◆ What you will do ◆
Skip the pictures and repeat each line of the data exactly.

(Extracted data entries)
· · · · ·

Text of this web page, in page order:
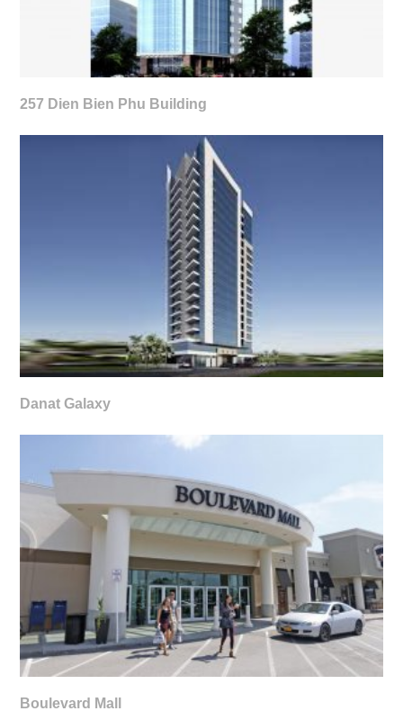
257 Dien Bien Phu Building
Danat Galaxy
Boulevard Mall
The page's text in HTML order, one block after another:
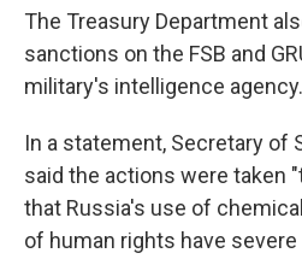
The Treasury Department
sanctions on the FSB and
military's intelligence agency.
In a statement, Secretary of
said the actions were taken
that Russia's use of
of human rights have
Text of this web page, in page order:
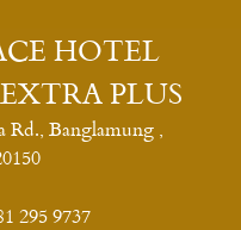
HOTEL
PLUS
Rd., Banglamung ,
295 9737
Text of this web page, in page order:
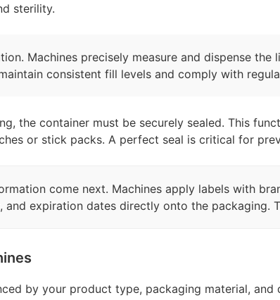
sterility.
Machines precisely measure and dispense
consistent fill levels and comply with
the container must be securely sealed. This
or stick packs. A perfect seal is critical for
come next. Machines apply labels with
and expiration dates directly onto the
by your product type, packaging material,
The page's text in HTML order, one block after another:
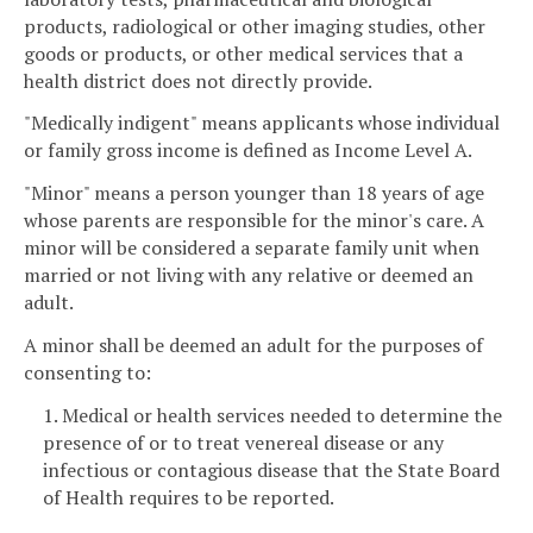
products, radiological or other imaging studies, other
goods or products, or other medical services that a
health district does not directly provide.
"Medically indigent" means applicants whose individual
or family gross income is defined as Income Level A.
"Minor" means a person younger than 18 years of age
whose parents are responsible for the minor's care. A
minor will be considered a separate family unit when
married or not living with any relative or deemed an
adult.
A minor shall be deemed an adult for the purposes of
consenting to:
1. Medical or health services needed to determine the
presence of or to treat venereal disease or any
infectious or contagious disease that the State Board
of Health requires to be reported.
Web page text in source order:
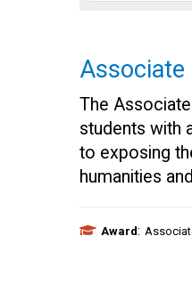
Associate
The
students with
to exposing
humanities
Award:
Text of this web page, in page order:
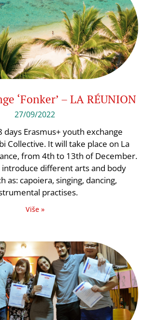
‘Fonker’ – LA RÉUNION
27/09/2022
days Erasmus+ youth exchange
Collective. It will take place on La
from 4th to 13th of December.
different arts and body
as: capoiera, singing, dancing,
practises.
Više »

· · · · ·

◆ Result of this exercise ◆
Text of this web page, in page order:
257 Dien Bien Phu Building
Danat Galaxy
Boulevard Mall
The page's text in HTML order, one block after another:
The Treasury Department
sanctions on the FSB and
military's intelligence agency.
In a statement, Secretary of
said the actions were taken
that Russia's use of
of human rights have
Text of this web page, in page order:
HOTEL
PLUS
Rd., Banglamung ,
295 9737
Text of this web page, in page order:
sterility.
Machines precisely measure and dispense
consistent fill levels and comply with
the container must be securely sealed. This
or stick packs. A perfect seal is critical for
come next. Machines apply labels with
and expiration dates directly onto the
by your product type, packaging material,
The page's text in HTML order, one block after another:
products, radiological or other imaging studies, other
goods or products, or other medical services that a
health district does not directly provide.
"Medically indigent" means applicants whose individual
or family gross income is defined as Income Level A.
"Minor" means a person younger than 18 years of age
whose parents are responsible for the minor's care. A
minor will be considered a separate family unit when
married or not living with any relative or deemed an
adult.
A minor shall be deemed an adult for the purposes of
consenting to:
1. Medical or health services needed to determine the
presence of or to treat venereal disease or any
infectious or contagious disease that the State Board
of Health requires to be reported.
Web page text in source order:
Associate
The
students with
to exposing
humanities
Award:
Text of this web page, in page order:
‘Fonker’ – LA RÉUNION
27/09/2022
days Erasmus+ youth exchange
Collective. It will take place on La
from 4th to 13th of December.
different arts and body
as: capoiera, singing, dancing,
practises.
Više »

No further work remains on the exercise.